Peace

Donald Shephard

“How are you feeling, sweetheart?” she asks.

He searches for an adequate word, a symbol for the euphoria he always feels after making love with her but euphoria is a pale substitute of a description.

“I,” he says, blue eyes twinkling at her, “am a magnificent specimen of American manhood.”

“And studliness, don’t forget about your studliness,” she laughs with him.

“I believe, my love, you have taken it all away.”

“But really, how are you feeling?” She asks again.

So he tells his love as best he can just how he feels and she feels it too. There is the feeling of floating on an undulating cloud of silk or milk or perhaps this is what clouds feel like. These clouds are lined with petals. They are floating on a sea of petals, large purple, rose-pink, and white petals from a saucer magnolia tree. These are mixed with the petals of a tree peony that grows in her mother’s garden. They have named the shrub after Oprah Winfrey. They call it the tree peony Oprah. They laugh together at that story.

The sky above the sea of petals is the blue of forget-me-nots and a breeze brings the scent of honeysuckle and star jasmine in delicate wafts. Iridescent dolphins leap through the cloud-sea and silently arch back into it. Bright yellow birds soar effortlessly above them, rising on the air currents heated by the lovers’ bodies. The sea and sky and cloud are all one and endless and there is no time. They drift off to sleep.

At two in the morning he awakens thinking of all the tortured souls in the world.
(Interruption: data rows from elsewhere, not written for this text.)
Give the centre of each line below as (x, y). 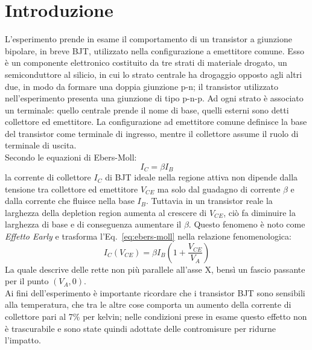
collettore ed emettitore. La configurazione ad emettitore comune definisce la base (156, 122)
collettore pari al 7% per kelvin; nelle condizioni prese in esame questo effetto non (156, 317)
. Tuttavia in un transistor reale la (209, 201)
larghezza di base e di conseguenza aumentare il (93, 224)
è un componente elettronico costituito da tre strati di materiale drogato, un (146, 62)
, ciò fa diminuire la (259, 212)
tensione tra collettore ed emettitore (72, 189)
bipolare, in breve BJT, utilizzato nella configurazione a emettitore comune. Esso (154, 50)
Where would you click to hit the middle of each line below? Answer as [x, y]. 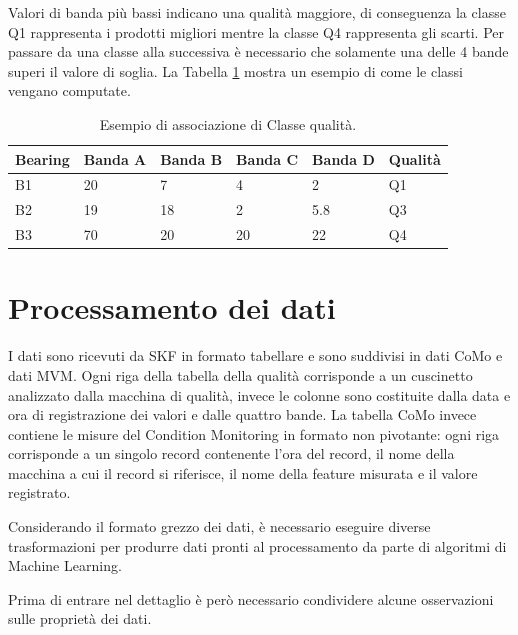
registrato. [39, 492]
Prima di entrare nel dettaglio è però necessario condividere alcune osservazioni [251, 598]
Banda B [191, 158]
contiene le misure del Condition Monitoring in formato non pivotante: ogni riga [254, 433]
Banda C [267, 158]
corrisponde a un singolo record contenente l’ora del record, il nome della [231, 453]
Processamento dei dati [172, 307]
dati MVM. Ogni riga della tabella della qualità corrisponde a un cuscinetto [240, 374]
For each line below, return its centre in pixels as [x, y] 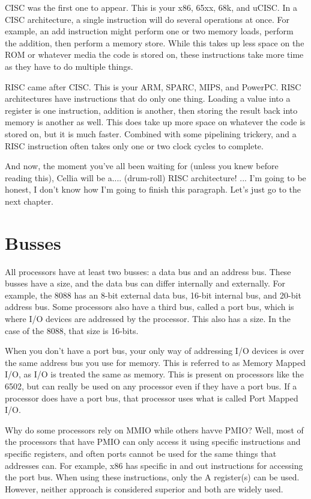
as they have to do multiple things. [69, 66]
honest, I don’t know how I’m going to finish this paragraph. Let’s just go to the [153, 189]
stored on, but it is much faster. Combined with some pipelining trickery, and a [151, 133]
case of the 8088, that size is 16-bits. [72, 330]
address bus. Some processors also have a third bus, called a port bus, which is [149, 307]
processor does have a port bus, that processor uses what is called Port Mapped [152, 398]
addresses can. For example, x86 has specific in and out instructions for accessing [154, 465]
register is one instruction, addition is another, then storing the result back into [151, 110]

In his sleepiness he starts to examine a particular method of torture. He fights it off and tries to redirect his mind. Think of all the times you have made love to your wife. Think of the happiness of thirty years of marriage.

“Think of Abu Grabib,”says his semi-conscious mind. Redirect. Try again. Think of the good times. Remember the time the valley oak split and each half of the tree fell on a different side of the house just at the final “Yes!” Yes, that was good timing. He remembers. The earth moved.

“Remember, too, Guatanamo Bay,” says the voice in his head. Redirect – redirect your mind.

Remember the time the cat pounced and drove his claws into your rising buttocks. Not such good timing that time. It is hard to lie on a sea of petals when you are thinking about tetanus and rabies. It is hard to sleep on your stomach.

“Contract prisons in Uzbekistan,” suggests the voice in his head. Redirect! Redirect!

Remember the time in the Sierra, in the grotto formed by a stream and a small waterfall. There was spirea growing out of the rocks and…if you do not think of the victims who will? If nobody thinks about them, no-one will help them. Especially think of those who are tortured in your name. Redirect now. Turn over your thoughts. Turn over.

He turns over onto his other side, a trick he had learned from his mother years ago. It moves the acid in the stomach to a less painful spot and allows sleep… sometimes. He reaches out, touches his wife’s hip.

“Sweetheart,” she mumbles. He holds her and, comforted, drifts down onto her sea-cloud of tree peony Oprah petals. Peace comes to his mind with the morning light.